Corresponding Author:
Vishesh Agrawal
Nanavati Max Super Speciality Hospital
Criticare Asia Multispeciality Hospital
Maharashtra, India
E-mail:drvisheshagrawal17@gmail.com

Received: 29-Mar-2021, Manuscript No. ijocs-22-58906; Editor assigned: 31-Mar-2021, PreQC No. ijocs-22-58906(PQ); Reviewed: 11-Apr-2022, QC No. ijocs-22-58906(QC); Revised: 21-Apr-2022, Manuscript No. ijocs-22-58906(R); Published: 29-Apr-2022, DOI: 10.37532/1753-0431.2022.16(4).237

Abstract

Background: The  antibody cocktail (Casirivimab and Imdevimab) has been approved  in India for the treatment of mild to moderate coronavirus disease in adolescents and adults in specified high-risk groups. There is a paucity of experience published about use in Indian patients with mild to moderate COVID -19.

Objectives: The primary objectives of the study were time to COVID-19 symptoms resolution  and proportion of patients with disease progression defined in terms of oxygen requirement. The effect of BMI on outcomes of treatment was also assessed. The chief secondary objectives were to evaluate the safety and all-cause mortality in patients treated

Methodology: In this retrospective study patients with mild to moderate COVID  were enrolled. They were  treated with the antibody cocktail 1.2 gm  intravenously either on the day of diagnosis or within 24 hours of testing positive. The parameters of assessment included  : time to symptom resolution, duration of hospitalization, need for oxygen, need for ventilator support   and outcomes of hospitalization were evaluated

Results: Sixty three patients  (mean age: 54.87 years ± 17.83   years) were enrolled in the study .. Patients most commonly presented with symptoms of fever (52.4%) and cough (66.7%). Symptoms resolution occurred earliest  for fever( 1.41 years ± 0.74 days)  followed by sore throat (1.59 days ± 0.80  days). BMI had  no impact on  symptom resolution hospitalization and O2 support regardless of the presence or absence of comorbidities .

Conclusion: Casirivimab/imdevimab improves outcomes in Indian patients.The efficacy of casirivimab/imdevimab   remains unaffected regardless of the age of the patient, body weight of the patient and the presence of comorbid diseases.

Introduction

The quest for effective therapies to prevent and treat coronavirus disease 2019 (COVID-19) is still ongoing. Infection by Severe Acute Respiratory Syndrome Coronavirus-2 (SARS-CoV-2) is known to have the highest mortality rate among the elderly and those with pre-existing medical conditions [1]. The viral load has a direct correlation with an increased risk of mortality in hospitalized patients. Once infected, Immunoglobulin-M (IgM) antibodies appear 8 days-12 days after the onset of clinical symptoms [2].

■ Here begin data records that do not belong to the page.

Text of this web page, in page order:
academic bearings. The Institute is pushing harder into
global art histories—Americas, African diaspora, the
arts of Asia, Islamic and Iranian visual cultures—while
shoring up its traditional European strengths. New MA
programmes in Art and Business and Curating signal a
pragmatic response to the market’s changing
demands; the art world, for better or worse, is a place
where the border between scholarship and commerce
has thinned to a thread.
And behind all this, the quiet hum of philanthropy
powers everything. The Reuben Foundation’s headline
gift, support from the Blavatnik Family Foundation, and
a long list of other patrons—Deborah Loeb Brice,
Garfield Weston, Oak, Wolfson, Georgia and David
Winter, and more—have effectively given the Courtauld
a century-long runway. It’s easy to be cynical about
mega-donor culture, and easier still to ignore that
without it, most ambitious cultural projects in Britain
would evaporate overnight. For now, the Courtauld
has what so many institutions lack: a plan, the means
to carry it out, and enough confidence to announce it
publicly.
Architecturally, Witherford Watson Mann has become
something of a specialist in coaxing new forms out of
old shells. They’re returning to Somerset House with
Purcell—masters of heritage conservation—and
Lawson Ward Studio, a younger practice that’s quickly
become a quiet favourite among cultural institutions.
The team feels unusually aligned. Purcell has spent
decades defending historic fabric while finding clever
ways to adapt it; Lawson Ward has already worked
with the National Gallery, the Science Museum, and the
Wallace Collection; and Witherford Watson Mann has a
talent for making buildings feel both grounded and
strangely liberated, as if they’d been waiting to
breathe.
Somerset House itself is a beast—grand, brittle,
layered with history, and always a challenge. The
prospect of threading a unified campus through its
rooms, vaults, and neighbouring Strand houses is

On May 5, 2021, the Central Drugs Standards Control Organization (CDSCO) provided an Emergency Use Authorization (EUA) for the antibody cocktail (Casirivimab and Imdevimab) in India for the treatment of mild to moderate coronavirus disease in adolescents and adults in specified high-risk groups. Monoclonal antibodies exhibit specific binding to specific surface proteins on SARS-CoV-2 and this helps to neutralize its pathogenic effects. Deb et al. noted that monoclonal antibodies are safer and more specific in targeting SARS-CoV-2 surface proteins [3].

Casirivimab and imdevimab are monoclonal antibodies which bind to two distinct sites on the receptor binding domain of the SARS-CoV-2 spike glycoprotein. This results in blocking of the viral entry into host cells. Casirivimab and imdevimab must be administered together in a single intravenous infusion or, alternatively, administered consecutively by subcutaneous injection. For the treatment of COVID-19, the recommended dose is casirivimab 600 mg plus imdevimab 600 mg [4].

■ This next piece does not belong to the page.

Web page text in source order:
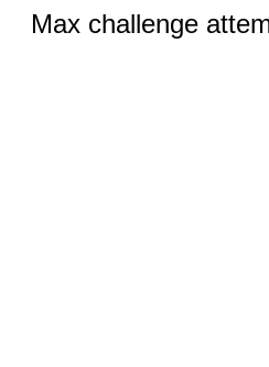
Max challenge

In vitro studies and clinical trials have indicated that Casirivimab plus imdevimab works optimally in lowering viral loads in patients who are serum antibody-negative at baseline. Weinrich, et al. demonstrated that patients who were not seronegative at baseline had a 2-log greater viral load at day seven post-infusion. In patients admitted to hospital with COVID-19, the monoclonal antibody combination of casirivimab and imdevimab reduced 28-day mortality in patients who were seronegative [5].

The variants of concern of SARS-CoV-2 have been changing over a matter of months. In mid 2021 Delta was the predominant variant of concern while towards the end of 2021 and by early 2022 the Omicron variant was the predominant variant [6].

Casirivimab and imdevimab has been used to treat patients with SARS-CoV-2 infection in India and found highly effective against SARS-CoV-2 delta and have shown good clinical outcomes [7].

There is a paucity of experience published about use in Indian patients with mild to moderate COVID-19. Hence, the effect of casirivimab and imdevimab in Indian patients needs to be studied in the real world setting. The real world experience needs to be documented and discussed, and hence this retrospective study was conducted.

Objectives of the study

The primary objectives of the study were time to COVID-19 symptoms resolution and proportion of patients with disease progression defined in terms of oxygen requirement in patients who received (or treated with) the antibody (Im/Cas).The effect of BMI on outcomes of treatment was also assessed. The chief secondary objectives were to evaluate the safety and all-cause mortality in patients treated with the monoclonal antibody cocktail therapy in the real world setting.

Methodology

The retrospective study on use of antibody cocktail was conducted in two tertiary care COVID centres in a metro city in India (Mumbai). The inclusion Criteria were RT-PCR confirmed mild to moderate COVID-19 patients (≥ 12 years) who were stable on room air and patients who have received single dose IV administration of Casirivimab and Imdevimab during treatment. Database of the two hospitals containing patients’ demographic information, COVID-19 related information including but not limited to RT-PCR test outcome, laboratory investigations, concomitant medications, comorbid disease conditions, adverse drug reactions was used for analysis.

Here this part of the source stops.